Python 3, ASCII, and UTF-8

Posted Jan 5, 2018 17:51 UTC (Fri) by anselm (subscriber, #2796)
In reply to: Python 3, ASCII, and UTF-8 by Cyberax
Parent article: Python 3, ASCII, and UTF-8

As far as I'm concerned, it is silly to claim that Python's Unicode strings are “strictly not better” than byte sequences when it is possible, in Python 3, to open a text file using the built-in open() function and read UTF-8-encoded text from that file. This is arguably what people expect to be able to do in 2017, and it is an obvious improvement over Python 2.7, where you had to jump through your choice of flaming hoops (involving, e.g., the codecs module) to be able to accomplish the same thing. (People who would rather read binary data from a file can still open it in binary mode and see the raw bytes.)

So, Python's Unicode strings are better than simple byte sequences because they allow programmers to deal with Unicode code points (as opposed to bytes which might or might not be part of the representation of a Unicode code point). It is true that there are situations which Python doesn't handle well right now, but it is reasonable to expect that these will be sorted out in due course. Having the concept of Unicode strings in the first place, however, is a prerequisite for being able to deal with these cases at all.

It may well be the case that Perl 6's handling of Unicode data is currently better than Python's. They certainly took their own sweet time to figure it out, after all. But given the way things work between the Python and Perl communities, if the Perl people have in fact caught on to something worthwhile, chances are that the same – or very similar – functionality will pop up in Python in due course (and vice versa). So I wouldn't consider the Unicode functionality in current Python to be the last word on the topic.

Python 3, ASCII, and UTF-8

Posted Jan 5, 2018 18:47 UTC (Fri) by jwilk (subscriber, #63328) [Link]

open() by default uses locale encoding, which is rarely what you want.
If you want UTF-8, you need to specify the encoding explicitly.

Python 3, ASCII, and UTF-8

Posted Jan 5, 2018 18:51 UTC (Fri) by Cyberax (✭ supporter ✭, #52523) [Link]

> in Python 3, to open a text file using the built-in open() function and read UTF-8-encoded text from that file.
I can do so in Py2 as well: 'content = open("file").read().decode("utf-8")'. I still don't see why it justifies huge breaking changes that require mass re-audit of huge amount of code.

> So, Python's Unicode strings are better than simple byte sequences because they allow programmers to deal with Unicode code points
I've yet to hear why I would want to deal with Unicode codepoints instead of bytes everywhere by default.

> It is true that there are situations which Python doesn't handle well right now, but it is reasonable to expect that these will be sorted out in due course.
No they won't, without yet another round of incompatible changes.

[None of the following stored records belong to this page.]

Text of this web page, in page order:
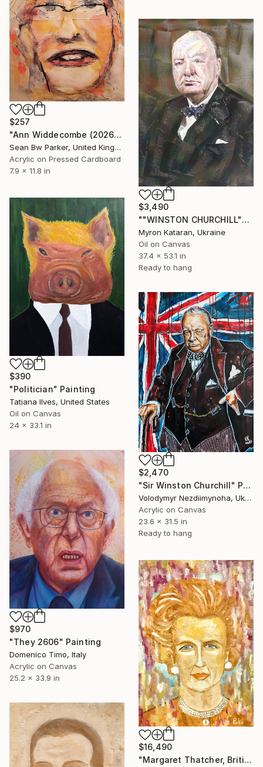
$257
"Ann Widdecombe (2026)" Painting
Sean Bw Parker, United Kingdom
Acrylic on Pressed Cardboard
7.9 x 11.8 in
$3,490
""WINSTON CHURCHILL"" Painting
Myron Kataran, Ukraine
Oil on Canvas
37.4 x 53.1 in
Ready to hang
$390
"Politician" Painting
Tatiana Ilves, United States
Oil on Canvas
24 x 33.1 in
$2,470
"Sir Winston Churchill" Painting
Volodymyr Nezdiimynoha, Ukraine
Acrylic on Canvas
23.6 x 31.5 in
Ready to hang
$970
"They 2606" Painting
Domenico Timo, Italy
Acrylic on Canvas
25.2 x 33.9 in
$16,490
"Margaret Thatcher, British statesman and politician" Painting

Py3 is stuck with Uselesscode strings.

Python 3, ASCII, and UTF-8

Posted Jan 5, 2018 23:46 UTC (Fri) by lsl (subscriber, #86508) [Link]

> As far as I'm concerned, it is silly to claim that Python's Unicode strings are “strictly not better” than byte sequences when it is possible, in Python 3, to open a text file using the built-in open() function and read UTF-8-encoded text from that file. This is arguably what people expect to be able to do in 2017, and it is an obvious improvement over Python 2.7,

I can do that using the raw open and read syscalls. Why would I need magic Unicode strings for that?

> So, Python's Unicode strings are better than simple byte sequences because they allow programmers to deal with Unicode code points (as opposed to bytes which might or might not be part of the representation of a Unicode code point).

Except for the fact that arrays of Unicode code points aren't a terribly useful representation most of the time. Byte strings can carry UTF8-encoded Unicode text just as well, in addition to being able to hold everything else users might want to feed into my program and expect it to roundtrip correctly. The odd day where I really need to apply some Unicode-aware text transformation that works on code points I can convert it there and then. Or just package it up such that it accepts and returns UTF-8 strings.